Hello, SS. I am sorry you are in such a poopy place right now. Even as far into recovery as I am, I have the same thoughts some days that you are having now. Oftentimes, I feel the exact same as you! That I am doing all the "work" to improve the M, that H does what he wants without much regard to my feelings, etc.

Yesterday, I was very upset with him over a minor matter, and I was driving around letting off steam so I didn't LB him. I drove by the park where we got married. I started crying. When I told H, he said, "Crying from happiness?" And I said, "I don't know. I was crying, though." He wanted to hear that the memory of us getting M'd made me feel happy.

What it made me feel, was sad. Sad that what started out as so hopeful and promising, has gone through so much pain and suffering. That we have both hurt each other so badly over the years ~ mostly unintentional, but hurt nonetheless. My H said, "Well, I'm glad we have gone through everything we have, because it has helped us grow." I said, "I guess I wish we both weren't so stupid that that seems to be the only way we can learn." And we both laughed. He said, "Well, there is that."
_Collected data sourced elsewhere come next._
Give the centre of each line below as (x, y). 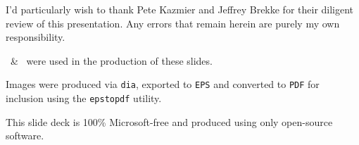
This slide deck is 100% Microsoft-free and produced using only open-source (169, 121)
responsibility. (36, 37)
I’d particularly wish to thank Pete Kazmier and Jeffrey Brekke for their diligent (180, 9)
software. (25, 135)
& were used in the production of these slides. (111, 60)
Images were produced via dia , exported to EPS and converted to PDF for (163, 84)
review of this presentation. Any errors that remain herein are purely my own (173, 23)
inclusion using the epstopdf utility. (84, 98)
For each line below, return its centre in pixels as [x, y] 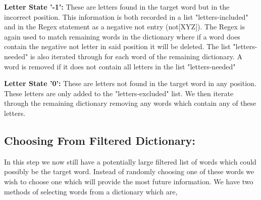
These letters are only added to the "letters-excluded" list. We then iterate [119, 93]
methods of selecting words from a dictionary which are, [91, 191]
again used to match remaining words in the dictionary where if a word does [122, 36]
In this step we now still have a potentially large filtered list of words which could [130, 161]
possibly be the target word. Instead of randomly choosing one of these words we [129, 171]
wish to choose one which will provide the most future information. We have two [129, 181]
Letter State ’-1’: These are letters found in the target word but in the [117, 7]
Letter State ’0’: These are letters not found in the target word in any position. [130, 83]
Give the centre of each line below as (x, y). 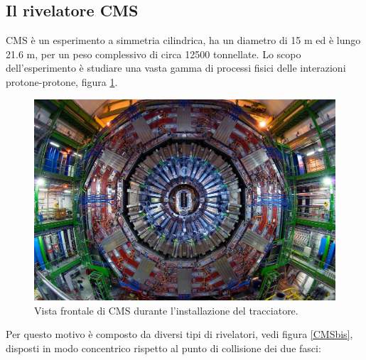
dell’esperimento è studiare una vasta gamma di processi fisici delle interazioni (176, 68)
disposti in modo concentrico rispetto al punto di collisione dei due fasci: (163, 348)
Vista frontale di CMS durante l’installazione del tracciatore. (166, 310)
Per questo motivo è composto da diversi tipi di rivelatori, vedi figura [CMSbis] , (179, 334)
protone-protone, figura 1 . (62, 81)
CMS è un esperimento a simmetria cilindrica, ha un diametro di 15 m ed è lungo (183, 40)
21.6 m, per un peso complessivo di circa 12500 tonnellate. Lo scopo (154, 54)

Sometimes I think of starting over. But, who's to say there is a "better?" Maybe, you have your "better" already, you just haven't learned everything you are supposed to learn yet. AND, what I remind myself, is that I did choose to marry him. I chose to be right where I am, and instead of focusing my energy to thinking/wishing/hoping for "something better," I should turn all that energy around and focus it on me ~ how can I improve, how can I make the most out of my learning opportunities?

In all actuality, your H does have the "right" to choose this month-long vacation. If you choose recovery, you also cannot hold him in a prison of your insecurity. I know that sounds harsh, but I couldn't think of a better word. Your not-willing/able-to-trust-him. He is an adult, and he is allowed to make choices for himself, that make him happy ~ just as you are allowed the same thing. That you might choose to put his needs/wants/desires above your own (even when it seems he is not willing to do the same for you) is your choice.
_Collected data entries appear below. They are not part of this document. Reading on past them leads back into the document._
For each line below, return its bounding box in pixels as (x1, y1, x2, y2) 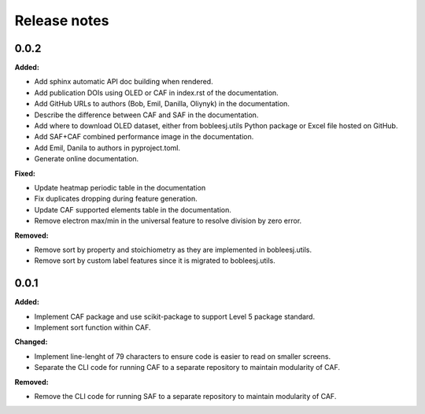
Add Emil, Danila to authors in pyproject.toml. (34, 142, 181, 153)
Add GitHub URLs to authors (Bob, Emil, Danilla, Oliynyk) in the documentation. (34, 99, 290, 109)
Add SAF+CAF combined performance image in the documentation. (34, 132, 254, 142)
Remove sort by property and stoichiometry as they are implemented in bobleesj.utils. (34, 245, 312, 254)
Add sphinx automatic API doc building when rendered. (34, 77, 213, 87)
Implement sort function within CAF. (34, 323, 151, 332)
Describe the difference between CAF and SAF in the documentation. (34, 110, 259, 120)
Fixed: (14, 168, 35, 178)

There will be consequences for his actions, natural consequences. It will affect the way you feel toward him. He needs to be willing to accept THOSE natural consequences for the choices he makes. You have told him how you feel about it. I hope you have been using true "I feel" statements, instead of what they can sometimes disintigrate into.

I had a really hard time with this concept in MC. But it is true ~ when my H's actions "make" me mad/upset/angry, it is an issue that I have to deal with. Yesterday, I had to admit that I was hurt that my H didn't WANT to do everything that I wanted him to do. I was mad that I had to keep ASKING him to do stuff. Then I was even more MAD that he kept saying NO. Then, when I pressured him into doing what I wanted, he got MAD, and that made me feel REALLY mad. We are talking about "honey-do" projects around the house, BTW. Real important stuff!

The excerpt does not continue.